Dataset excerpts:
********
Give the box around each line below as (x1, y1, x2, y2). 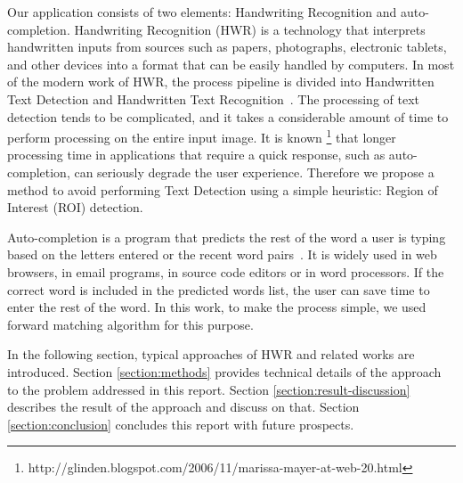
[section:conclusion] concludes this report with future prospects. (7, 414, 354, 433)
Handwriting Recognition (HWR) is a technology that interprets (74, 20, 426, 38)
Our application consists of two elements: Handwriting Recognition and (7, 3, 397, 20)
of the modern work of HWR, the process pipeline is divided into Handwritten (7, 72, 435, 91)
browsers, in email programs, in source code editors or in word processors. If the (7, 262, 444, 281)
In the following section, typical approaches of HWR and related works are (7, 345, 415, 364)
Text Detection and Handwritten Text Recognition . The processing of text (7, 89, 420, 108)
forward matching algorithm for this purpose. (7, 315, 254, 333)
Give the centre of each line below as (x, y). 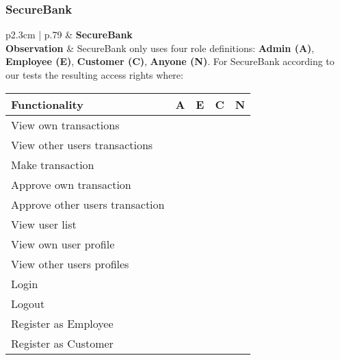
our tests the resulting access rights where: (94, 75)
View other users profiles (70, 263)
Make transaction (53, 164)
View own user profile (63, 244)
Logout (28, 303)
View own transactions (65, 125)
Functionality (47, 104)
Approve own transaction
********
Extract every line above that contains the word "section".

[section:conclusion] concludes this report with future prospects. (7, 414, 354, 433)
In the following section, typical approaches of HWR and related works are (7, 345, 415, 364)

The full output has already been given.